Part 1: Connecting Lantana crafts to the furniture market

Where our Invasive Species Initiative began

Lantana artisan at work.

This is the first post of the Lantana series that documents the journey of CSEI’s Invasive Species Initiative so far. If you would like to collaborate with us, please reach out to the initiative lead, Sandeep Hanchanale: sandeep.hanchanale@atree.org

If we connect Lantana artisans from rural communities to the ever-growing furniture market, their revenue will increase and their livelihoods will stabilise. That was our working hypothesis when we first started the Invasive Species Initiative at CSEI. This blogpost is about how that hypothesis panned out.

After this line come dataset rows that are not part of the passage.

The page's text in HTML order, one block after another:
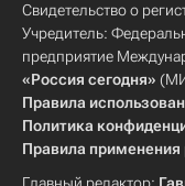
Свидетельство о
Учредитель:
предприятие
«Россия сегодня»
Правила
Политика
Правила применения
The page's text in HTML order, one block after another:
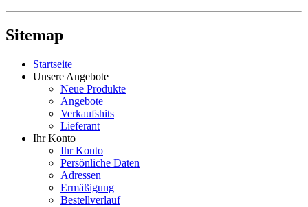
Sitemap
Startseite
Unsere Angebote
Neue Produkte
Angebote
Verkaufshits
Lieferant
Ihr Konto
Ihr Konto
Persönliche Daten
Adressen
Ermäßigung
Bestellverlauf
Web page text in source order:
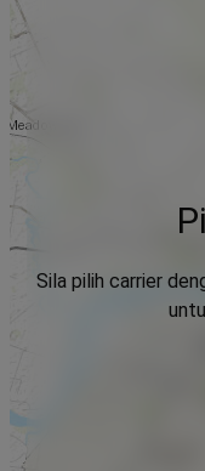
Sila pilih carrier
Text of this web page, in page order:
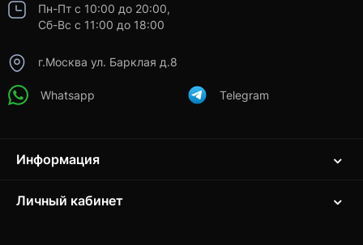
Пн-Пт с 10:00 до 20:00,
Сб-Вс с 11:00 до 18:00
г.Москва ул. Барклая д.8
Whatsapp Telegram
Информация
Личный кабинет
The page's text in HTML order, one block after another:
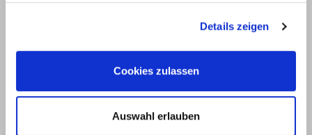
Details zeigen
Cookies zulassen
Auswahl erlauben
Products Service
Deck software
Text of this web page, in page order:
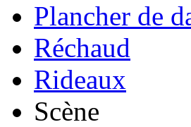
Plancher de
Réchaud
Rideaux
Scène
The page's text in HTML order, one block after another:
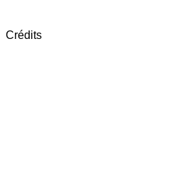
Crédits
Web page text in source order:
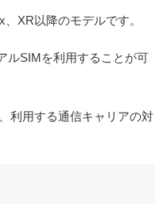
XR以降のモデルです。
ルSIMを利用することが可
利用する通信キャリアの対
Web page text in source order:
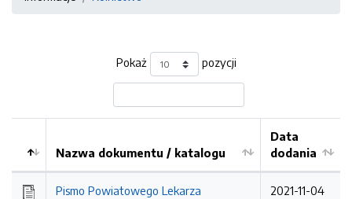
Pokaż pozycji
Kolejność
Nazwa dokumentu / katalogu
Data
dodania
Pismo Powiatowego Lekarza
2021-11-04
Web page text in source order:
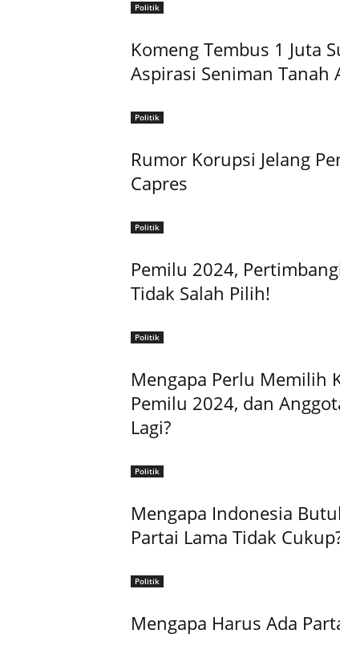
Politik
Komeng Tembus 1 Juta
Aspirasi Seniman Tanah
Politik
Rumor Korupsi Jelang
Capres
Politik
Pemilu 2024,
Tidak Salah Pilih!
Politik
Mengapa Perlu Memilih
Pemilu 2024, dan
Lagi?
Politik
Mengapa Indonesia
Partai Lama Tidak
Politik
Mengapa Harus Ada
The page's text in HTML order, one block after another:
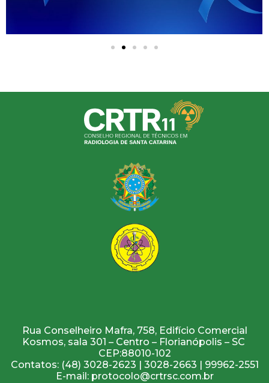
Rua Conselheiro Mafra, 758, Edifício Comercial
Kosmos, sala 301 – Centro – Florianópolis – SC
CEP:88010-102
Contatos: (48) 3028-2623 | 3028-2663 | 99962-2551
E-mail: protocolo@crtrsc.com.br
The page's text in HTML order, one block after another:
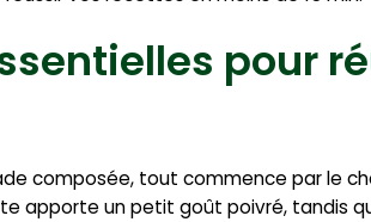
pour
composée, tout commence par le
apporte un petit goût poivré, tandis

But first, some background on our work with Lantana.

Lantana is taking over Indian forests and ATREE is co-opting rural communities to restore them.

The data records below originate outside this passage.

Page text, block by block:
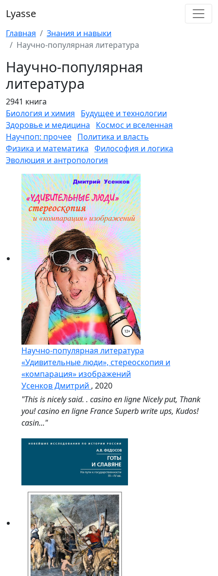
Lyasse
Главная
Знания и навыки
Научно-популярная литература
Научно-популярная
литература
2941 книга
Биология и химия
Будущее и технологии
Здоровье и медицина
Космос и вселенная
Научпоп: прочее Политика и власть
Физика и математика Философия и логика
Эволюция и антропология
Научно-популярная литература
«Удивительные люди», стереоскопия и
«компарация» изображений
Усенков Дмитрий , 2020
"This is nicely said. . casino en ligne Nicely put, Thank
you! casino en ligne France Superb write ups, Kudos!
casin..."
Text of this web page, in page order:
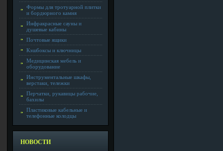
Формы для тротуарной плитки
и бордюрного камня
Инфракрасные сауны и
душевые кабины
Почтовые ящики
Кэшбоксы и ключницы
Медицинская мебель и
оборудование
Инструментальные шкафы,
верстаки, тележки
Перчатки, рукавицы рабочие,
бахилы
Пластиковые кабельные и
телефонные колодцы
НОВОСТИ
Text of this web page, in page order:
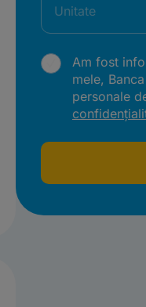
Unitate
Am fost
mele,
personale
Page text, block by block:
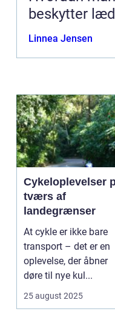
beskytter
Linnea Jensen
Cykeloplevelser
tværs af
landegrænser
At cykle er ikke bare
transport – det er en
oplevelse, der åbner
døre til nye kul...
25 august 2025
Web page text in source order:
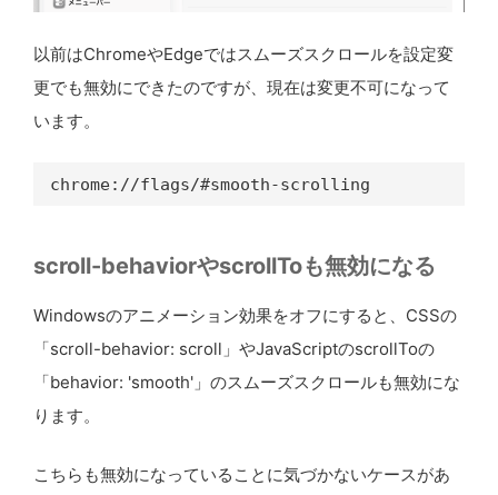
以前はChromeやEdgeではスムーズスクロールを設定変
更でも無効にできたのですが、現在は変更不可になって
います。
chrome://flags/#smooth-scrolling
scroll-behaviorやscrollToも無効になる
Windowsのアニメーション効果をオフにすると、CSSの
「scroll-behavior: scroll」やJavaScriptのscrollToの
「behavior: 'smooth'」のスムーズスクロールも無効にな
ります。
こちらも無効になっていることに気づかないケースがあ
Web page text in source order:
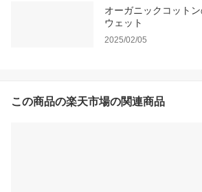
オーガニックコット
ウェット
2025/02/05
この商品の楽天市場の関連商品
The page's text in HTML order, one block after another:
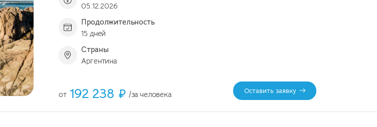
05.12.2026
Продолжительность
15 дней
Страны
Аргентина
от 192 238 ₽ /за человека Оставить заявку
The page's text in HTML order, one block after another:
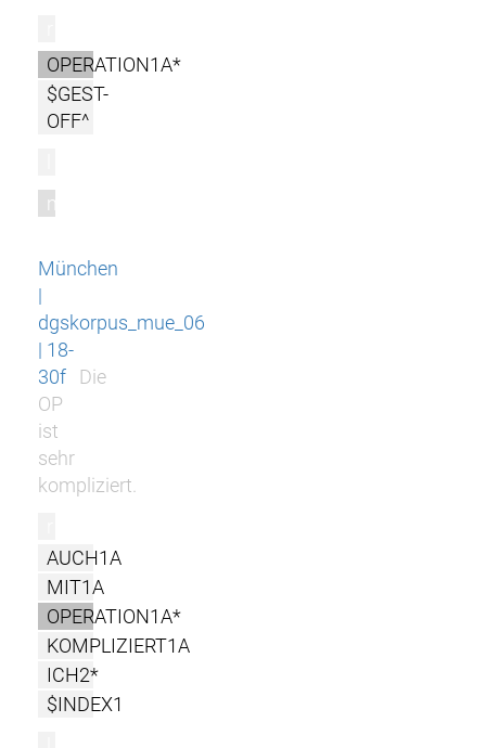
OPERATION1A*
$GEST-
OFF^
m
München
|
dgskorpus_mue_06
| 18-
30f
Die
OP
ist
sehr
kompliziert.
AUCH1A
MIT1A
OPERATION1A*
KOMPLIZIERT1A
ICH2*
$INDEX1
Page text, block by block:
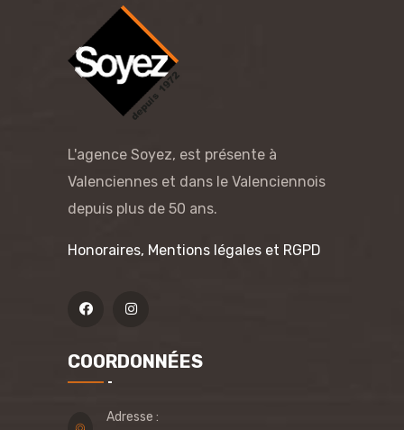
L'agence Soyez, est présente à
Valenciennes et dans le Valenciennois
depuis plus de 50 ans.
Honoraires, Mentions légales et RGPD
COORDONNÉES
Adresse :

Lantana camara is an invasive species that’s taken over 40% of Indian forests. Among other things, the spread of Lantana restricts the movement of the indigenous tribal communities within the forest. They are hunter-gatherers whose major income comes from non-timber forest products (NTFPs). In 2004, ATREE introduced Lantana craft as a way of restoring forests while providing livelihoods to these communities.

When we started working with ATREE’s Lantana Craft Centre to connect Lantana artisans to the market, a number of challenges we had not considered came up:

As gig workers, Lantana craft is only one of their gigs.

Due to lack of livelihood opportunities in the forest belt, these tribal communities usually venture out to coffee plantations, quarries or nearby towns for employment and return to their settlements every couple of months. Therefore, their yearly calendar is dotted with many short stints of seasonal work. Lantana craft is only one of such gigs.

Through the year, the community collects Lantana stems from the forest. They work on turning these into furniture only over 6–8 months in the year. Even during this time, if a lucrative job offer in a coffee plantation comes up, they prefer to take those on because they will get paid in bulk.

Financing: Who invests the working capital?

Since all the Lantana artisans are from rural communities, they cannot afford to invest working capital into the craft. We noticed that they were relying heavily on the customer to bear all of the production and delivery costs.

Production: Since the customer was providing the working capital as 50% advance payment, we had to wait for enough orders to come in before the artisans began work. That extended the delivery time by a minimum of 1–1.5 months.

Delivery: Once the products were ready, they were sent to Bengaluru before being shipped to the customer. These transportation and shipping costs were also being divided among the customers.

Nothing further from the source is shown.